The origin of voice search answers

Most answers from voice assistants—Amazon’s Echo (controlled by Alexa), Google Home, Google Assistant, Cortana, and Siri—are extracted from search engines. Alexa and Cortana use Bing, while Google products and Siri rely on Google search.

(Simple answers—like presidential dates of birth or, in the case of Amazon, product information—come from proprietary databases or informational sites like Wikipedia and Yelp.)

In search results, earning the answer for a voice query depends largely on the implementation of SEO best practices. Voice search is not fundamentally new but an extension of search: Just as search adjusted to accommodate mobile devices, it’s also adjusting for voice queries.

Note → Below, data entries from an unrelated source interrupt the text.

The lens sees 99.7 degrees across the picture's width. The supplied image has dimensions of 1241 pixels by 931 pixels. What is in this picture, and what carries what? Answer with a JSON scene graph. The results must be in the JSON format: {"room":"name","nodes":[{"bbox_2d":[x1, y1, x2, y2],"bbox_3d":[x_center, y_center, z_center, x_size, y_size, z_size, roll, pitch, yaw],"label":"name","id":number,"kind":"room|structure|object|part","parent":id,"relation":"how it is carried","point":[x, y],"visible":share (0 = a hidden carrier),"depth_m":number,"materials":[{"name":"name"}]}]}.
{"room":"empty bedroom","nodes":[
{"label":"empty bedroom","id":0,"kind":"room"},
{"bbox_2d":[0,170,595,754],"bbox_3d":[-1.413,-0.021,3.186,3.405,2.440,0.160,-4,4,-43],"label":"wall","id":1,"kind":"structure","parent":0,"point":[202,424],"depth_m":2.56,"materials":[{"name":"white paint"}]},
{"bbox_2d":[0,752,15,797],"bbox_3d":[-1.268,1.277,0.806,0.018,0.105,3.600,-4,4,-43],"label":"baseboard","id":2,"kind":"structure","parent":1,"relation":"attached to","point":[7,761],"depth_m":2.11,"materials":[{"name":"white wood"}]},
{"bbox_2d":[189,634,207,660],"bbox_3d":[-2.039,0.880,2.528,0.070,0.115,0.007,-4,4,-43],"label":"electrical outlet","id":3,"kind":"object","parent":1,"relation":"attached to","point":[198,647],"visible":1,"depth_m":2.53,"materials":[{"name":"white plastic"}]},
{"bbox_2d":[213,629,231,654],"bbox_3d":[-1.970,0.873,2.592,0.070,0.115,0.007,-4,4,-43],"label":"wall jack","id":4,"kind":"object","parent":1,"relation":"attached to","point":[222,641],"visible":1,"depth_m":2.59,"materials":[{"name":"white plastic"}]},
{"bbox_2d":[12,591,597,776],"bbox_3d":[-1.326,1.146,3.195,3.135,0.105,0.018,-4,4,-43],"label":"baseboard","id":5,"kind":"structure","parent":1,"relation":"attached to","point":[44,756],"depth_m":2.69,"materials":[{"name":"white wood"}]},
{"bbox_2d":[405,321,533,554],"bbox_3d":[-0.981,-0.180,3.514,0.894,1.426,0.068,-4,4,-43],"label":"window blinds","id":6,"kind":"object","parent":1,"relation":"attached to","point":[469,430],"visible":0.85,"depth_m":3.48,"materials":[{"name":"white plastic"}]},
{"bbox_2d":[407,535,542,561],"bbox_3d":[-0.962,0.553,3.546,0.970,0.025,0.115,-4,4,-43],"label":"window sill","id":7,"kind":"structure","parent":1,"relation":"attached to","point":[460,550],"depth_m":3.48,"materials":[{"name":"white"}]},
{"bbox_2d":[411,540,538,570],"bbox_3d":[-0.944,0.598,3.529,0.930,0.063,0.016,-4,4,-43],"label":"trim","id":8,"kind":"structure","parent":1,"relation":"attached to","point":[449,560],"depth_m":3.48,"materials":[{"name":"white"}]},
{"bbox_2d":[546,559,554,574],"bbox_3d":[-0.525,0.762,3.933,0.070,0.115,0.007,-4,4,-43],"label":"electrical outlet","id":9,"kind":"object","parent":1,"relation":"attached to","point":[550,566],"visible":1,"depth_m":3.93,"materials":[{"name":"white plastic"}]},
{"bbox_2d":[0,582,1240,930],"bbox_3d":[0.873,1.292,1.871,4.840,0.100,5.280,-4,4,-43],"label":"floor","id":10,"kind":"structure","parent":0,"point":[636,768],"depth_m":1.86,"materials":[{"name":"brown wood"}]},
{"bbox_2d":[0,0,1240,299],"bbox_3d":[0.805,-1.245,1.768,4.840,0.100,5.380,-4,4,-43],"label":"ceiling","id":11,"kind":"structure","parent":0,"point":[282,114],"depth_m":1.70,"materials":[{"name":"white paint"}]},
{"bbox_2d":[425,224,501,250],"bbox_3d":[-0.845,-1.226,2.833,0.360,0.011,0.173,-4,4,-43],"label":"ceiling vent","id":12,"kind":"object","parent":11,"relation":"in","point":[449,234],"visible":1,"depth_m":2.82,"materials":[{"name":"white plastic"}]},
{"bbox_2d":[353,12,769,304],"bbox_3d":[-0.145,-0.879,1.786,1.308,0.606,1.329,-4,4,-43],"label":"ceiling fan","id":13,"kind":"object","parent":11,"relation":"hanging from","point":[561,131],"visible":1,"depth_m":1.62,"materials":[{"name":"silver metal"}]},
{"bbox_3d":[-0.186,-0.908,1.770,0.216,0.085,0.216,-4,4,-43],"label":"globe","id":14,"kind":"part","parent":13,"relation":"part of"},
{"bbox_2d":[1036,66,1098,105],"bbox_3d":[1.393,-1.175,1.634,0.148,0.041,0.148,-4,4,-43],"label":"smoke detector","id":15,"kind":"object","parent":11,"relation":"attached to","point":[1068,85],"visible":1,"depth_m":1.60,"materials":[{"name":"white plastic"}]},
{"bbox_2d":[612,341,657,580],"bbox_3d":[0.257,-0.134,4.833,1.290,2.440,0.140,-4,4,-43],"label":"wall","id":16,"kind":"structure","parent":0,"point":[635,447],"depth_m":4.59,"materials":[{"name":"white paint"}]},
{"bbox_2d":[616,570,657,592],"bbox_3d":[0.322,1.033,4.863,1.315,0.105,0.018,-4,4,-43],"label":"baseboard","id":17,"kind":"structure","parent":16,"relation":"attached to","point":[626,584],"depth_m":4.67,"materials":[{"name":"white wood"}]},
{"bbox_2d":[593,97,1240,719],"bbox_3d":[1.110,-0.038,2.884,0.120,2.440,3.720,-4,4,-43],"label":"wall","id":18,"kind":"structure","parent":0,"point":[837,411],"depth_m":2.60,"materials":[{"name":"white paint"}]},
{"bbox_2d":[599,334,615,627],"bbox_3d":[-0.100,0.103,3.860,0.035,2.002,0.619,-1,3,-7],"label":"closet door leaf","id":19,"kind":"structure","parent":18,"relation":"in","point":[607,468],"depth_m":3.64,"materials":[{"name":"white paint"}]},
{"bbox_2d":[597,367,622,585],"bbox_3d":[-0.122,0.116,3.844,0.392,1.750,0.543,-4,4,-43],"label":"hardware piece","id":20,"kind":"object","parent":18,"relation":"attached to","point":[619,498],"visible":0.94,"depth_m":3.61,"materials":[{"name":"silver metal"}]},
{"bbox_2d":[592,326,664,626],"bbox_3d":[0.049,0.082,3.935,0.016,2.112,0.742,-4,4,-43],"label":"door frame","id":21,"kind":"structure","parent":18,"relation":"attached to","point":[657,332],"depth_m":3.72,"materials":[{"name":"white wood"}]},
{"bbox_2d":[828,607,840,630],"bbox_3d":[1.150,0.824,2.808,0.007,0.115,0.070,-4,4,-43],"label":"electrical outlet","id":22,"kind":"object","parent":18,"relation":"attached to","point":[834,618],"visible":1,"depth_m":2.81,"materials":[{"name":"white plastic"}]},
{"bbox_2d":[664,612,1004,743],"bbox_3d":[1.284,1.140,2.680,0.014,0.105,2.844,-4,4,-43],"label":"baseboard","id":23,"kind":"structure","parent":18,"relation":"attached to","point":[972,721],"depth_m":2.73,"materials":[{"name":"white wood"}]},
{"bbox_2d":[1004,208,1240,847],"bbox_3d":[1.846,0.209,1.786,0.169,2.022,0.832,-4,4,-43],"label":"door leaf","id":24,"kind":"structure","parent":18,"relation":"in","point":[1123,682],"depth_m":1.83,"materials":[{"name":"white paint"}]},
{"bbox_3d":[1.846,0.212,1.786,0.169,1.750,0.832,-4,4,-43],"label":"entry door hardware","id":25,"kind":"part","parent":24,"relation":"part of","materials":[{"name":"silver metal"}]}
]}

The biggest change is that, more often than not, voice search is a winner-take-all scenario: Voice assistants respond to queries with a snippet that mirrors the “featured snippet” on desktop and mobile results 41% of the time. Some 75% of the time, the same research concludes, the voice search response comes from the top three search results.

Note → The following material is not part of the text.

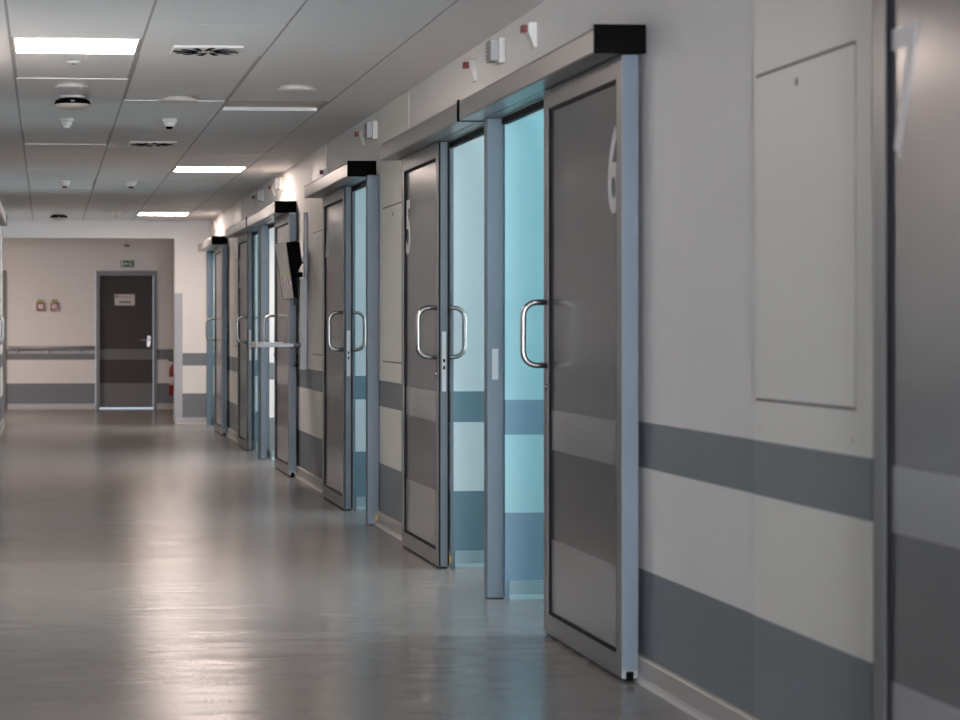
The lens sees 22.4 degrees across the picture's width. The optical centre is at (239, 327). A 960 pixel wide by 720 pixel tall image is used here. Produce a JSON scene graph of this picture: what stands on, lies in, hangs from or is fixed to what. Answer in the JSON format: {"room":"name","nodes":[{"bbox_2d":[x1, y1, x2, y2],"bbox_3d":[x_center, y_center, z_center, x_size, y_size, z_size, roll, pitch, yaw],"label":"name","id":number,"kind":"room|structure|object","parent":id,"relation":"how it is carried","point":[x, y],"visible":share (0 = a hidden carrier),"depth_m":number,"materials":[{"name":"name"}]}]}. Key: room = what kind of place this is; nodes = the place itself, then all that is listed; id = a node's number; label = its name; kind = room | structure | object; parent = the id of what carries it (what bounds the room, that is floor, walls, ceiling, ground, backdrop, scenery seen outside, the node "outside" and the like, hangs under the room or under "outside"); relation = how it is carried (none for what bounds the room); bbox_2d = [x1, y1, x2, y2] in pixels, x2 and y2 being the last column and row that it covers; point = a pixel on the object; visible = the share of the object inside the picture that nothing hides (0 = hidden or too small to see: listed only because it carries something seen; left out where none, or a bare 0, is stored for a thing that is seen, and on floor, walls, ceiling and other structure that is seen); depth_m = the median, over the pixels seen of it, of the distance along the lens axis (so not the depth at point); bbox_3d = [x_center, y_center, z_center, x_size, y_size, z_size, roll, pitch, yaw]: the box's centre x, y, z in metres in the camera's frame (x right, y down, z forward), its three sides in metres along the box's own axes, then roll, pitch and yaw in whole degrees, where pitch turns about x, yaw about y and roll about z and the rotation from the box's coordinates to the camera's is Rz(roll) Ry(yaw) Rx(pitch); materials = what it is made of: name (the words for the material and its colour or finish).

voice search with featured snippet
The featured snippet in typed searches is the voice answer some 41% of the time.

Voice search’s emphasis on featured snippets suggests a narrowing of opportunity: Only the top result reaches consumers for two of every five queries, and few outside the top five ever earn airtime.

But, as later sections detail, the tooth-and-nail competitiveness of voice search may be short-lived. For those who want to take advantage of current opportunities, there are a few places to start.

Optimizing for voice search

For the first time, Google has published voice search guidelines. The recommendations are useful but general—answer questions fully, include the right amount of detail, etc.

Dean’s research suggests that many factors for performance in text and voice search are consistent—strong domains, fast sites, and long-form content.

Other learnings offer greater specificity or diverge slightly from SEO best practices:

  • Keep answers under 30 words. The snippet that voice assistants read back to users is usually just under 30 words. Since most answers are nested within longer content, separating the direct answer in its own paragraph or via formatting (e.g. bold text) may help.
  • Target who, what, when, where, why, and how queries for your product or service. Common product and service questions can be answered effectively via an FAQ page. Answer the Public can help visualize popular questions:
answer the public questions
Answer the Public can identify common questions associated with a product.
  • Use natural language. Voice queries are typically longer than text queries. Longer phrases that align with natural language patterns (i.e. start including, rather than excluding, prepositions) may create a tighter match between the content of the voice query and the content of your page.

For many ecommerce companies, however, competing in voice search on Google is secondary to competing with Amazon Alexa.

How can ecommerce companies compete with Alexa?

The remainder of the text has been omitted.